Department of Neurology, Laboratory for Neurotherapeutics, Comprehensive Epilepsy Center, Biomedical Research Institute, Seoul National University Hospital, Seoul, South Korea; Program in Neuroscience, Seoul National University College of Medicine, Seoul, South Korea.
J Neuroimmunol. 2013 Dec 15;265(1-2):75-81. doi: 10.1016/j.jneuroim.2013.10.005. Epub 2013 Oct 17.

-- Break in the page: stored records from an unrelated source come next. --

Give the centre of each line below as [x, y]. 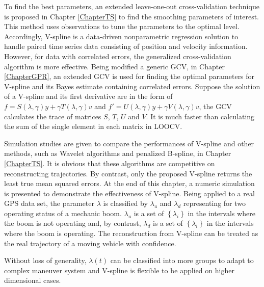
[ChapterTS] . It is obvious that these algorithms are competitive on [110, 163]
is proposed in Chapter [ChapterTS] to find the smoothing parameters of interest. [132, 16]
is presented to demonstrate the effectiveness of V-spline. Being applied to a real [129, 193]
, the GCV [215, 106]
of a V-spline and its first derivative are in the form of [88, 96]
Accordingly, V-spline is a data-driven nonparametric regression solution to [121, 36]
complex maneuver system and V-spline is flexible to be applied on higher [119, 270]
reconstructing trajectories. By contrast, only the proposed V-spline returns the [128, 173]
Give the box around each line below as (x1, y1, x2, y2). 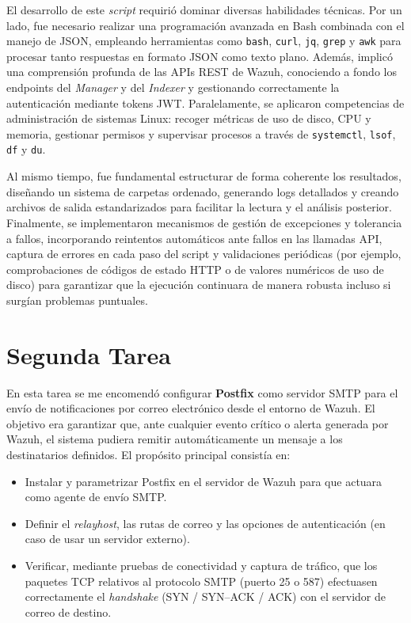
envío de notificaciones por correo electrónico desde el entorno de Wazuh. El (6, 400, 375, 416)
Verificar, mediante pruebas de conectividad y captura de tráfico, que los (25, 557, 378, 573)
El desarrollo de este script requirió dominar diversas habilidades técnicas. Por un (6, 2, 402, 17)
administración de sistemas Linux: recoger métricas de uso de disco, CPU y (6, 110, 371, 127)
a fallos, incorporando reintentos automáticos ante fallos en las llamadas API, (6, 230, 382, 246)
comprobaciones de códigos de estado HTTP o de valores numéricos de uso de (6, 260, 384, 277)
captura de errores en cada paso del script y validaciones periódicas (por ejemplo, (6, 245, 401, 262)
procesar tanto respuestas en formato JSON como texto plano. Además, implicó (6, 47, 393, 64)
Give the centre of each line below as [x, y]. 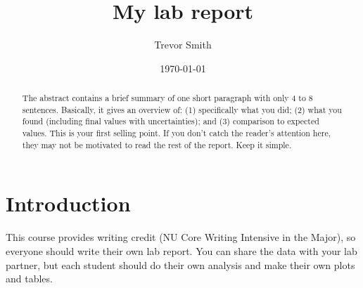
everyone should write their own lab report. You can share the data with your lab [181, 250]
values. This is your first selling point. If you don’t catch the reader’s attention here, [177, 133]
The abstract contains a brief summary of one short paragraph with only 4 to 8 [167, 98]
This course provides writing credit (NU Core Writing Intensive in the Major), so [181, 237]
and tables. [29, 279]
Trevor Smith [183, 45]
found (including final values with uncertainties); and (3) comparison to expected [171, 121]
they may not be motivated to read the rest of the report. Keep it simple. [157, 144]
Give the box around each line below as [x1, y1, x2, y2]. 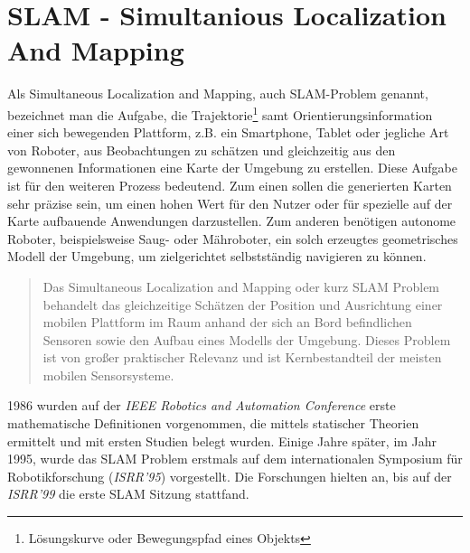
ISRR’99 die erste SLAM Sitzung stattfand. [7, 484, 249, 503]
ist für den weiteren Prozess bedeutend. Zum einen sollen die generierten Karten [7, 175, 452, 194]
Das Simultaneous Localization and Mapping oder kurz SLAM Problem [42, 276, 440, 295]
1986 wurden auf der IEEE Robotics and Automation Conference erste [7, 396, 396, 415]
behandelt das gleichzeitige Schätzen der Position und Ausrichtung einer [42, 295, 443, 314]
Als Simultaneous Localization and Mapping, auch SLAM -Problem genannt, [7, 84, 428, 103]
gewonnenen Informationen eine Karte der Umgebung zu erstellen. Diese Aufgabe [7, 158, 457, 177]
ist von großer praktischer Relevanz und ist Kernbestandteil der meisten [42, 348, 442, 367]

Leucine-rich glioma inactivated 1 (LGI1) was recently identified as a target protein in autoimmune synaptic encephalitis, a rare condition associated with autoantibodies against structures in the neuronal synapse. Studies dealing with LGI1 are small in number and the various outcomes of different therapeutic regimens are not well studied. Here, we analyzed clinical characteristics of 14 patients with LGI1 antibodies, and outcomes according to therapeutic strategies. Most patients exhibited abnormal brain positron emission tomography and that patients treated with steroids alone were more likely to relapse and had less favorable outcomes than those treated with steroids and intravenous immunoglobulins.
富含亮氨酸胶质瘤失活 1 蛋白(LGI1)最近被确定为自身免疫性突触脑炎的一种靶蛋白,这种罕见的疾病与神经元突触结构的自身抗体有关。涉及 LGI1 的研究数量较少,不同治疗方案的各种结果也没有得到很好的研究。在这里,我们分析了 14 例 LGI1 抗体患者的临床特征,以及根据治疗策略的结果。大多数患者表现出异常的脑正电子发射断层扫描,单独使用类固醇治疗的患者比使用类固醇和静脉注射免疫球蛋白治疗的患者更有可能复发,并且结果更差。